You may be onto something there. Use Linux o/s with Windows-like UI. Just make sure you avoid exactly the same names (to avoid MS legal stupidity). A perfect solution?

When I was young, and dinosaurs roamed the earth, I used to do something similar when teaching my youthful underlings hard lessons about computer security. Basically I'd quietly shoehorn my own pseudo-Unix shell into theirs at login. This mimicked their own. Their commands would act exactly as they expected (simply by passing them through to the real UNIX)... except when they simply failed harmlessly for peculiar reasons. Over time the frequency of failure slowly would increase, and increasingly silly random explanation messages would emerge, referring to say "logic overflow at segment xxx, booleans restored from swap", progressing ultimately to things like "Memory hole detected in BitBucket 3.0, install patch 3.0912". Etc. Cruel? Not entirely. The point was to eliminate a dangerous level of arrogance and replace it with the deliberately paranoid assumption that we're always being played. And the ultimate objective was to motivate them to bring themselves up to the level at which they could do the same to me...

Re: Sack the data scientists & feed global big-data; abuse has no political consequence

WOW! You're dead right. I didn't work for the ABS even in consulting gigs, but I have strong circumstantial evidence supporting your position that they're the most focused on their (albeit informal?) Constitutional duties.

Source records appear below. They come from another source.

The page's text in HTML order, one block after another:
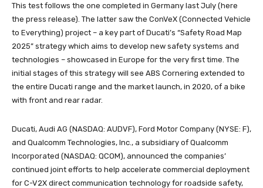
This test follows the one completed in Germany last July (here
the press release). The latter saw the ConVeX (Connected Vehicle
to Everything) project – a key part of Ducati’s “Safety Road Map
2025” strategy which aims to develop new safety systems and
technologies – showcased in Europe for the very first time. The
initial stages of this strategy will see ABS Cornering extended to
the entire Ducati range and the market launch, in 2020, of a bike
with front and rear radar.
Ducati, Audi AG (NASDAQ: AUDVF), Ford Motor Company (NYSE: F),
and Qualcomm Technologies, Inc., a subsidiary of Qualcomm
Incorporated (NASDAQ: QCOM), announced the companies’
continued joint efforts to help accelerate commercial deployment
for C-V2X direct communication technology for roadside safety,
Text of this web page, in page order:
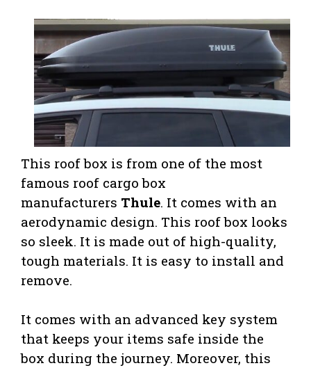
This roof box is from one of the most
famous roof cargo box
manufacturers Thule. It comes with an
aerodynamic design. This roof box looks
so sleek. It is made out of high-quality,
tough materials. It is easy to install and
remove.
It comes with an advanced key system
that keeps your items safe inside the
box during the journey. Moreover, this
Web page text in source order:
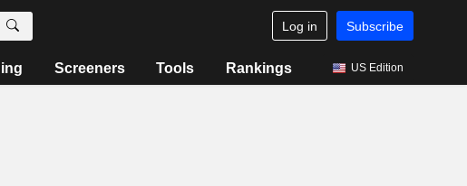
Log in Subscribe
Screeners Tools Rankings US Edition
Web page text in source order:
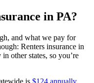
in PA?
and what we pay for
Renters insurance in
other states, so you’re
is $124 annually
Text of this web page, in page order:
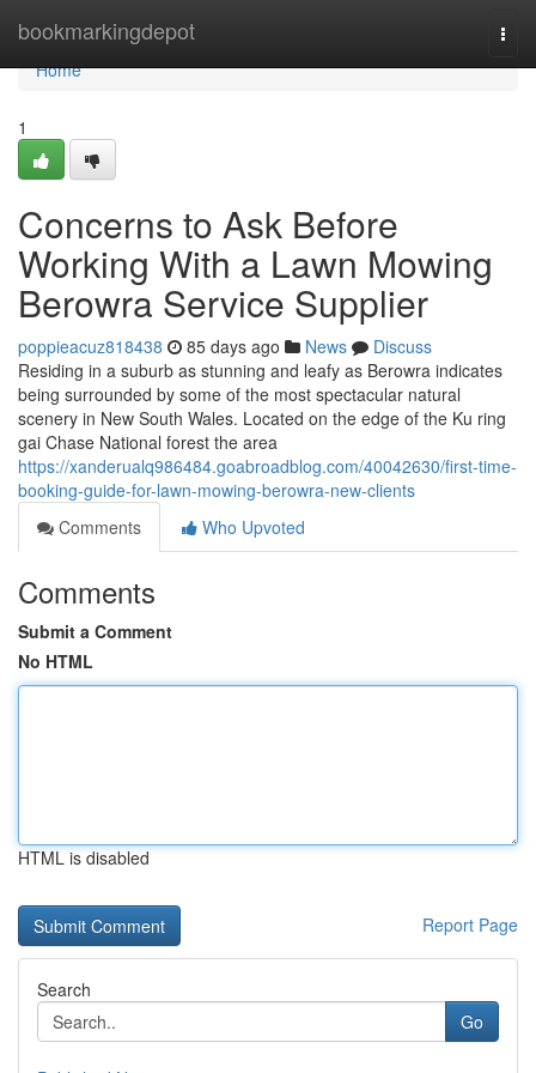
bookmarkingdepot
Home
Home
1
Concerns to Ask Before
Working With a Lawn Mowing
Berowra Service Supplier
poppieacuz818438 85 days ago News
Discuss
Residing in a suburb as stunning and leafy as Berowra indicates
being surrounded by some of the most spectacular natural
scenery in New South Wales. Located on the edge of the Ku ring
gai Chase National forest the area
https://xanderualq986484.goabroadblog.com/40042630/first-time-
booking-guide-for-lawn-mowing-berowra-new-clients
Comments
Who Upvoted
Comments
Submit a Comment
No HTML
HTML is disabled
Report Page
Search
Go
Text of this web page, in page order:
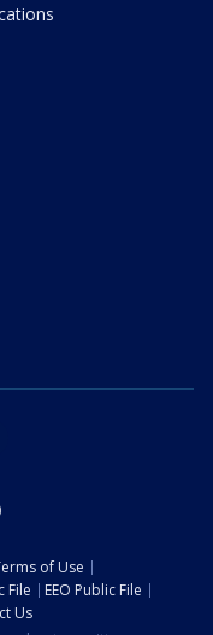
of Use
File
EEO Public File
Us
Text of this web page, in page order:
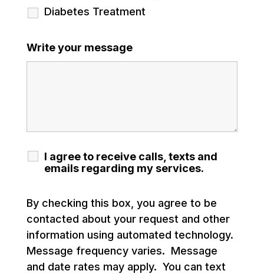
Diabetes Treatment
Write your message
I agree to receive calls, texts and
emails regarding my services.
By checking this box, you agree to be
contacted about your request and other
information using automated technology.
Message frequency varies. Message
and date rates may apply. You can text
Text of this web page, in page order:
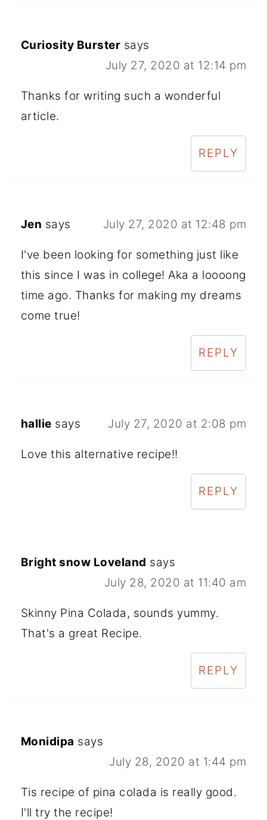
Curiosity Burster says
July 27, 2020 at 12:14 pm
Thanks for writing such a wonderful
article.
REPLY
Jen says July 27, 2020 at 12:48 pm
I've been looking for something just like
this since I was in college! Aka a loooong
time ago. Thanks for making my dreams
come true!
REPLY
hallie says July 27, 2020 at 2:08 pm
Love this alternative recipe!!
REPLY
Bright snow Loveland says
July 28, 2020 at 11:40 am
Skinny Pina Colada, sounds yummy.
That's a great Recipe.
REPLY
Monidipa says
July 28, 2020 at 1:44 pm
Tis recipe of pina colada is really good.
I'll try the recipe!
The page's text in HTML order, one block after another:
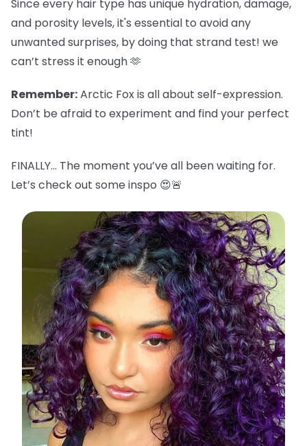
Since every hair type has unique hydration, damage,
and porosity levels, it's essential to avoid any
unwanted surprises, by doing that strand test! we
can’t stress it enough 🫶
Remember:Arctic Fox is all about self-expression.
Don’t be afraid to experiment and find your perfect
tint!
FINALLY… The moment you’ve all been waiting for.
Let’s check out some inspo 😍🚨
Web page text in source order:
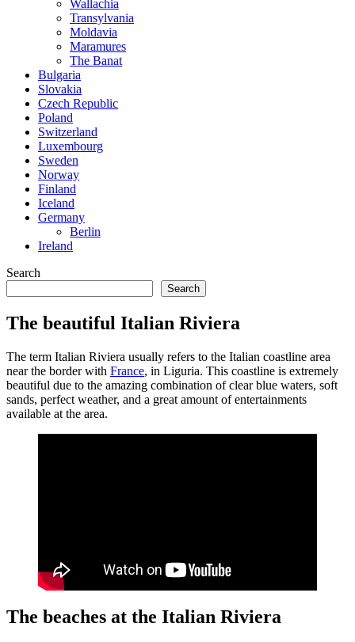
Wallachia
Transylvania
Moldavia
Maramures
The Banat
Bulgaria
Slovakia
Czech Republic
Poland
Switzerland
Luxembourg
Sweden
Norway
Finland
Iceland
Germany
Berlin
Ireland
Search
Search
The beautiful Italian Riviera
The term Italian Riviera usually refers to the Italian coastline area
near the border with France, in Liguria. This coastline is extremely
beautiful due to the amazing combination of clear blue waters, soft
sands, perfect weather, and a great amount of entertainments
available at the area.
The beaches at the Italian Riviera
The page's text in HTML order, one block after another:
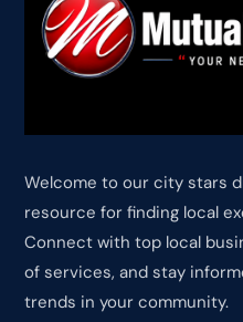
Welcome to our city stars
resource for finding local
Connect with top local
of services, and stay
trends in your community.
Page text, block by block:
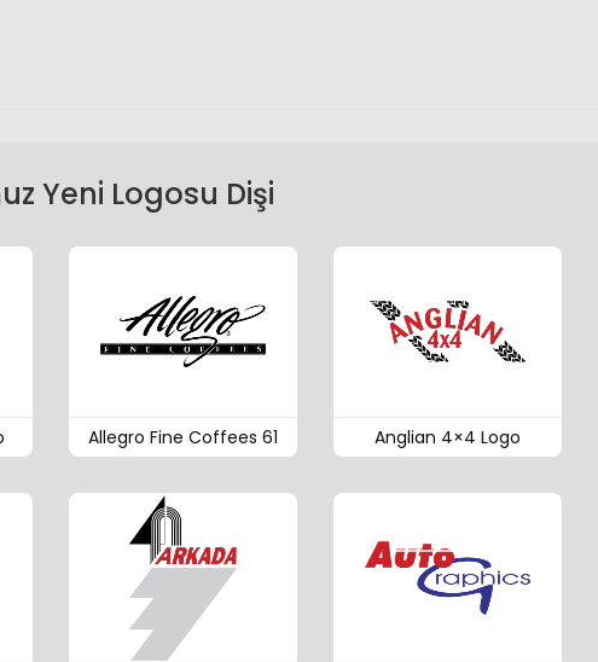
Yeni Logosu Dişi
Allegro Fine Coffees 61 Anglian 4×4 Logo

To me the rot set in 1980-ish, when the government ordered the ABS to start focusing collection of its unemployment statistics in obviously deprived areas like South Yarra and Toorak. The ABS, to its eternal credit, went on strike. I have never, before or since, seen such selfless behaviour by any government department in any nation. Didn't work of course, only slowed down the remorseless march of policy mediocrity, but undying kudos. Te morituri salutant!

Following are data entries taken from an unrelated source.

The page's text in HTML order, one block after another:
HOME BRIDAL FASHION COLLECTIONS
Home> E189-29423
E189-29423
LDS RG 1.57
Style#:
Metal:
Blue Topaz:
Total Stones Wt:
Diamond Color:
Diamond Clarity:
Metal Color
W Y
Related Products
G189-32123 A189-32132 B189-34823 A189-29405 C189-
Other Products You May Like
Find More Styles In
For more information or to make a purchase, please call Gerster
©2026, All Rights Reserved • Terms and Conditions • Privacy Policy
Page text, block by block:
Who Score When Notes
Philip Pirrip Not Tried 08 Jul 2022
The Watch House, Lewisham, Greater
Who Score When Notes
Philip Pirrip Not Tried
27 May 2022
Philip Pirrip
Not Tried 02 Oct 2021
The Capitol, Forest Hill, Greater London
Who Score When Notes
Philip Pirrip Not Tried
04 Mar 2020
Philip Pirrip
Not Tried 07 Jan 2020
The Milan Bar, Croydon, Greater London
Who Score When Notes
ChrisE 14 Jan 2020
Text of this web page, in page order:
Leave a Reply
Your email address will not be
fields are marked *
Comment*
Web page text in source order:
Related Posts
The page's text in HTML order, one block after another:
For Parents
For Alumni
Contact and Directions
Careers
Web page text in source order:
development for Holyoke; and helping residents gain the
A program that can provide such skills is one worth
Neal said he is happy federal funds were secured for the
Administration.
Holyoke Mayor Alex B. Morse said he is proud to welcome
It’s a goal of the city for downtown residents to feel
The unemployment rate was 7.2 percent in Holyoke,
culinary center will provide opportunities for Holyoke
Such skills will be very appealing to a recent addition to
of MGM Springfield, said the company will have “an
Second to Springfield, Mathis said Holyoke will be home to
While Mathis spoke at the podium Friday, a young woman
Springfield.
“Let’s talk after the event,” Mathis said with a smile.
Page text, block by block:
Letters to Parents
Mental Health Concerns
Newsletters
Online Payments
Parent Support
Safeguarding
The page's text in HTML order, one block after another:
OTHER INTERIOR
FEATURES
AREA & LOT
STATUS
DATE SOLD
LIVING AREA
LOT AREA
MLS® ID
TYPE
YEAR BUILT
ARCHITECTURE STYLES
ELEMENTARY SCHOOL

The reason I remember this is that just beforehand, as a new grad I made my first and only employment application to the APS. The ABS was not one of my options and my chosen departments turned me down after interview (I stupidly revealed my obviously insane ideas about using data to build predictive algorithms in order to support policy). But 4-5 months later, after the strike and after I'd taken a different career path, out of the blue I received an unconditional job offer letter from the ABS piggy-backing on my application. I was no statistician, though my science degree (maths/computer science/physics) included kibitzing a final-year statistics subject: forecasting, which fascinated me enough to start modelling. Perhaps more importantly, my strongest fields were methodology and the philosophy of science, studied repeatedly within my four-year philosophy degree. So perhaps someone realized I might be handy to build internal defences? Nothing else made sense to me. I've always wondered what might-have-been if the timing had been different...

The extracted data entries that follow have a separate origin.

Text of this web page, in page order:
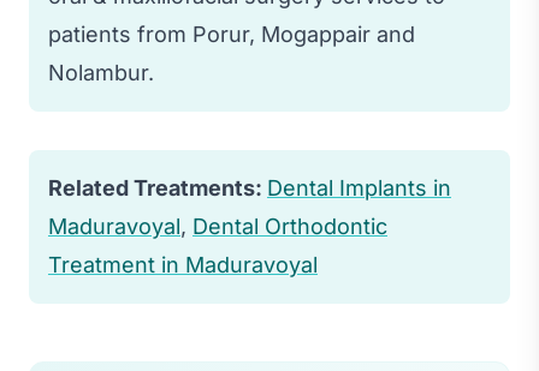
several lakhs for complex reconstructive
surgery.
patients from Porur, Mogappair and
Nolambur.
Related Treatments: Dental Implants in
Maduravoyal, Dental Orthodontic
Treatment in Maduravoyal
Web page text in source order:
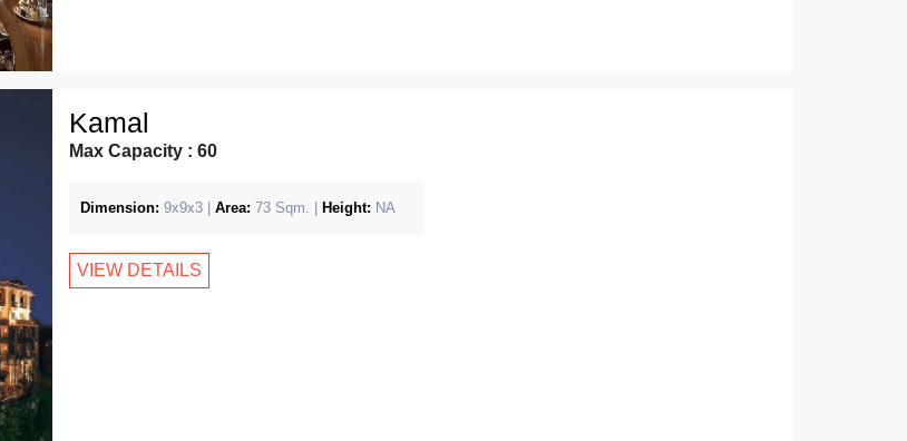
Kamal
Max Capacity : 60
Dimension: 9x9x3 | Area: 73 Sqm. | Height: NA
VIEW DETAILS
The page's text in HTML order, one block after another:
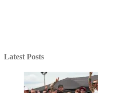
Latest Posts
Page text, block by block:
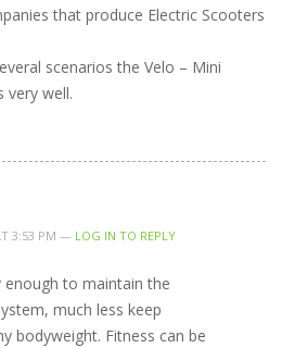
that produce Electric Scooters
scenarios the Velo – Mini
very well.
3:53 PM — LOG IN TO REPLY
enough to maintain the
much less keep
bodyweight. Fitness can be

Re: Right now on the Equifax site

That's another thing the execs have to fear - derivative claims from shareholders. And you don't even need fraud to jail them. With the data protection laws changing, this will have peculiar effects on the "business record" admissibility rules of criminal evidence in each jurisdiction. Interestingly, as Google execs found out the hard way a few years ago, most EU nations award custodial sentences (generally five years or less, though Greece has up to 10) for criminal data protection offenders (i.e. controllers), and breaches undoubtedly will engage those criminal laws.